#### Activity:
Count the lines below that hold "dwarf". Give the number without comment.

#### Extracted information:
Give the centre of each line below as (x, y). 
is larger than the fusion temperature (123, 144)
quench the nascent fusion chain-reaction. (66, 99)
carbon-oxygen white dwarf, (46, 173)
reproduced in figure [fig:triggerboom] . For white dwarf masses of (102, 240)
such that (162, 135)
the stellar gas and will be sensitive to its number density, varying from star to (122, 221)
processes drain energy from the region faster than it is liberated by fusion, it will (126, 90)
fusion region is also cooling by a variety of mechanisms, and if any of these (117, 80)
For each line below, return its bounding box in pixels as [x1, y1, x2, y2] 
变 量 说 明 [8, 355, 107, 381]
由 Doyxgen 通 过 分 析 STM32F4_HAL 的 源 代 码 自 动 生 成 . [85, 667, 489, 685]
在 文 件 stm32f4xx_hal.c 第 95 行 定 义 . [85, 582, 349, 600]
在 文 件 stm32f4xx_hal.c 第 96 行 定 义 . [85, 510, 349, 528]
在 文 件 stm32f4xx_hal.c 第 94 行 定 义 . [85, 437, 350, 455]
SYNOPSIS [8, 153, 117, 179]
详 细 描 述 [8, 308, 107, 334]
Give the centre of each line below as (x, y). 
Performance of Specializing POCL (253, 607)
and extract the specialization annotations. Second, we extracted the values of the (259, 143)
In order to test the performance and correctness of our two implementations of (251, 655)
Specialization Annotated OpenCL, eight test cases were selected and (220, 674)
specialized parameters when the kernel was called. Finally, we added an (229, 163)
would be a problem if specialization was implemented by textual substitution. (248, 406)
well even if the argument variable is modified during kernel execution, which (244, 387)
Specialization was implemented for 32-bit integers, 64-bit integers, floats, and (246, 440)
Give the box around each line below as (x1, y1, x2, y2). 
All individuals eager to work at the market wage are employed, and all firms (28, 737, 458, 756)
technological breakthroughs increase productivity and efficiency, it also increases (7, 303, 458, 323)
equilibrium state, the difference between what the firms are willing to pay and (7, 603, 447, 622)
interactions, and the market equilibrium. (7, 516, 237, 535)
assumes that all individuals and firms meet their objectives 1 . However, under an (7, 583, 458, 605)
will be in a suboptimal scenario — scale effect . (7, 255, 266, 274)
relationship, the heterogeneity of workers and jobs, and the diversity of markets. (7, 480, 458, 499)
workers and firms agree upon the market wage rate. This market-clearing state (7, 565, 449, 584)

#### Answer section:
2